IDA is great, but for day-to-day work, especially if you're casual, Hopper is a really strong contender, and it's (amazingly) even cheaper than IDA. Hopper also was designed from the get-go to have a first-class Python interface, and it includes a workable decompiler.
For what IDA does, it's incredibly inexpensive, so much so that it's distorted the market for reverse engineering tools. Consider that people who use IDA on a day-to-day basis have $250/hr+ bill rates, and if they use IDA, they rely on it. Meanwhile, the set of people who use IDA on a day-to-day basis is very small relative to the whole industry.
I'm not saying you should buy IDA, just that I think IDA is severely mispriced.
I hear you. For the sake of completeness, here is the other side of the argument from students that use IDA for reverse engineering. Those activities are really about cracking freemium/shareware apps and the associated subculture is a little... well... special. I have heard countless times that IDA should cost $200 and the author should work with the community to improve the tool...
My stance is that the tool is very specialized, unique and the cost is reasonable for professional usecases.
I know I'm repeating myself here, but I want to make sure I communicate this:
IDA's price is so low that it actually harms the market for professional reverse engineering tools. Most useful products you can build --- tracers, visualizers, emulators, pattern matchers, debuggers --- fit into IDA's orbit. As products, as "feature/function/benefit" statements, they are subsets of IDA. But they're chained down by IDA's price. Just like IDA, they have to serve a small market of users who make tens of thousands of dollars per week using the tools, but the market optics make it hard to charge even a significant fraction of the (low) total cost of IDA.
It's sort of hilarious to me to see what Hopper is doing to the market. "Ruining it entirely" wouldn't be far from the truth. I'm only sort of complaining. Viscerally, I'm thrilled that Hopper exists.
The software security bill rate for people who are competent with IDA and can find bugs black-box with it exceeds $3k/day. Source: until Friday, I'm a principal at a very large software security consulting firm.
That's for projects denominated in billable days.

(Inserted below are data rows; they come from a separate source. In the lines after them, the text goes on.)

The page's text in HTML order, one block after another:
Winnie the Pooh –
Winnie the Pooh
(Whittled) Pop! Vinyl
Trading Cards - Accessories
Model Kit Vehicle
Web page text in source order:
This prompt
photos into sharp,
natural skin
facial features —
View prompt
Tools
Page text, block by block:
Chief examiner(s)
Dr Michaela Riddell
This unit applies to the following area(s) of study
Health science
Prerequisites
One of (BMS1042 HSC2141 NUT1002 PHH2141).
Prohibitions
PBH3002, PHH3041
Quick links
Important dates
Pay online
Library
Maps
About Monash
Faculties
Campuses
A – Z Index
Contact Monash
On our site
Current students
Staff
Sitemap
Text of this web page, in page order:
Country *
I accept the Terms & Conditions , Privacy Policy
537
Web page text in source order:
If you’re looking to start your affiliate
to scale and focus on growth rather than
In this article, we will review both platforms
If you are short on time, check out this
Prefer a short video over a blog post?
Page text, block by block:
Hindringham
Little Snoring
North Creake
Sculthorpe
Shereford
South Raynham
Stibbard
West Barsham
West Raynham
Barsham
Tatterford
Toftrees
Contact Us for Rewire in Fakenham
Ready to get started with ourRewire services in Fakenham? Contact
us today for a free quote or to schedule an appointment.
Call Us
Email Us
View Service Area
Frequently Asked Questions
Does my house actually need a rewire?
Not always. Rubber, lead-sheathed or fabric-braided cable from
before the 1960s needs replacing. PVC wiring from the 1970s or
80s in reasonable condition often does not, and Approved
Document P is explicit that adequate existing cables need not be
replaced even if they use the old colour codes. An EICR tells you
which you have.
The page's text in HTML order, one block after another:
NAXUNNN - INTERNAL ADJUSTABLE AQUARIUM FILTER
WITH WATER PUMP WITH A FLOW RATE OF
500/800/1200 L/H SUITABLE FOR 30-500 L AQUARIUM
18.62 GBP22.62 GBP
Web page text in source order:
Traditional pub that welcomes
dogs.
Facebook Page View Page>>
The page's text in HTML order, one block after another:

Talented specialists do even better, on fixed-price projects for specific targets. Rates get higher for cryptographic work, as well.
I am not talking about selling vulnerabilities. I have never sold a vulnerability to anyone, nor have I (to my knowledge) done any software security work for any division of the USG or any other government, nor would I.
Don't work in AV. There are worse things about AV than the pay scale.
Unluckily, e.g. support for ARM or x86-64 is missing from the free version (while I have no problem with the disallowance of commercial use - if I really made money with it, of course I'd pay).
It's unlikely they'd let you license it for hobby work; last I heard they're very restrictive about who they're willing to license it to in order to prevent pirate copies leaking.
C and C++ are different languages. I only saw C examples. How would you even decompile to C++? The only C++ information you have in the object code is the mangled names. How do you use that to get C++ code?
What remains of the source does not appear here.